Action item: Look through the entries below for the line with "Answer as [x, y]." and the line with "INT32 iNoOfLostRawMeas ; [79, 276]", then give again exactly those two lines and all lines between them, minus the pictures.

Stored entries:

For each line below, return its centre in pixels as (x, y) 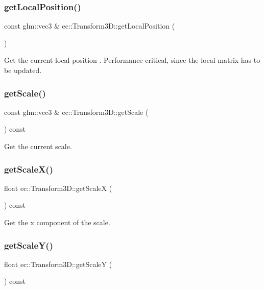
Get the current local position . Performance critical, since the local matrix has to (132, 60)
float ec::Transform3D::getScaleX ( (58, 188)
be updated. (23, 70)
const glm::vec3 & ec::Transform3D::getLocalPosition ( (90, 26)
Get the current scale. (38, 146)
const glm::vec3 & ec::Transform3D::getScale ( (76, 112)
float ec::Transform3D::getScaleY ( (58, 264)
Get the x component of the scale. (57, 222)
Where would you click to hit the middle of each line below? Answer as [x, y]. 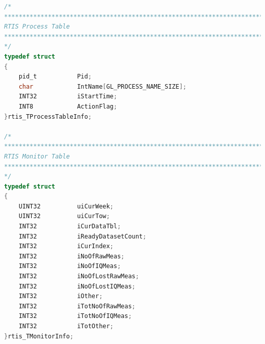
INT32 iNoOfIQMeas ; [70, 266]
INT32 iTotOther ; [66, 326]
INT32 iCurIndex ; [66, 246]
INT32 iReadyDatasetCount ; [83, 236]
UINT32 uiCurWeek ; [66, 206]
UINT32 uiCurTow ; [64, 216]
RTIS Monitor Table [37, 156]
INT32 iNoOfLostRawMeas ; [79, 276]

---

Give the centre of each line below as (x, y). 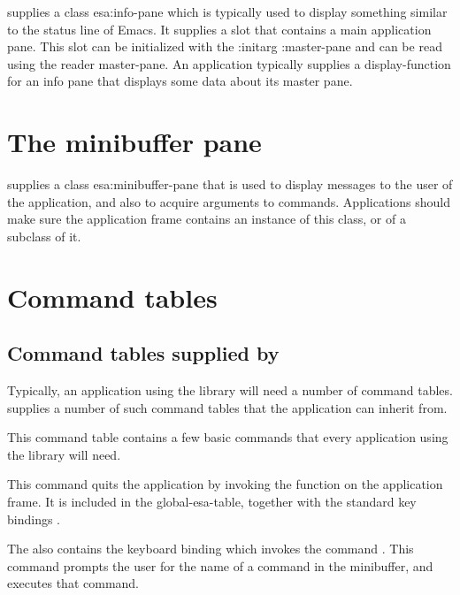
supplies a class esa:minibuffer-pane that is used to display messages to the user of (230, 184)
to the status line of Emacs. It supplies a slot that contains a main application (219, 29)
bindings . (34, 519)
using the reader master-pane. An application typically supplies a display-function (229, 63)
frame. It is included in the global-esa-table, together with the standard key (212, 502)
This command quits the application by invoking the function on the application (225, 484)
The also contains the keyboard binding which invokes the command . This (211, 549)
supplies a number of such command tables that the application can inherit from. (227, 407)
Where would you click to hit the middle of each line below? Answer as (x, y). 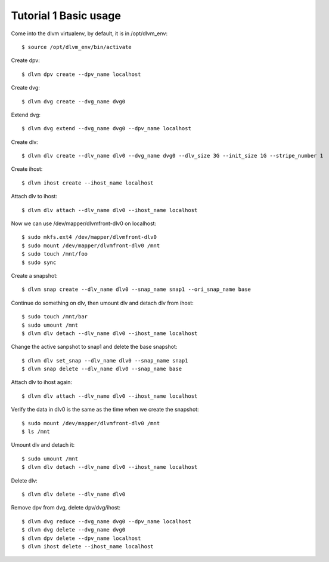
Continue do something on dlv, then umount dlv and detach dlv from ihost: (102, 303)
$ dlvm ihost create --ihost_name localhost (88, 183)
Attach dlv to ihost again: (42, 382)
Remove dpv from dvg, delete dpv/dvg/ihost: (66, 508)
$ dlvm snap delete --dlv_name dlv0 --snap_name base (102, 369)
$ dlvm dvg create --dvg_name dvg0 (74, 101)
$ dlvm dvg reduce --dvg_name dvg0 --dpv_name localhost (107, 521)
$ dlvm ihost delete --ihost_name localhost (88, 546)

* * *

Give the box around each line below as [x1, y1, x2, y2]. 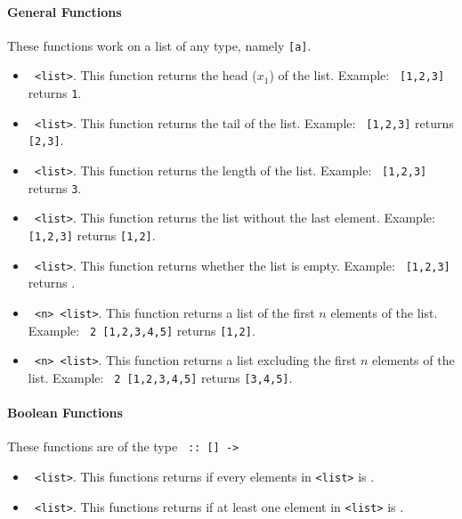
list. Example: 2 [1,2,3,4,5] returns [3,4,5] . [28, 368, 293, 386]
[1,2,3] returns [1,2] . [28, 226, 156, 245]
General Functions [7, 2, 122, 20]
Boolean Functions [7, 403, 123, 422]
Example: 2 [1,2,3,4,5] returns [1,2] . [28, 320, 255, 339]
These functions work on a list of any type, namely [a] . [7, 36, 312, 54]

Response to the task:
Where would you click to hit the middle of each line below? Answer as [x, y]. 
INT32 iNoOfIQMeas ; [70, 266]
INT32 iTotOther ; [66, 326]
INT32 iCurIndex ; [66, 246]
INT32 iReadyDatasetCount ; [83, 236]
UINT32 uiCurWeek ; [66, 206]
UINT32 uiCurTow ; [64, 216]
RTIS Monitor Table [37, 156]
INT32 iNoOfLostRawMeas ; [79, 276]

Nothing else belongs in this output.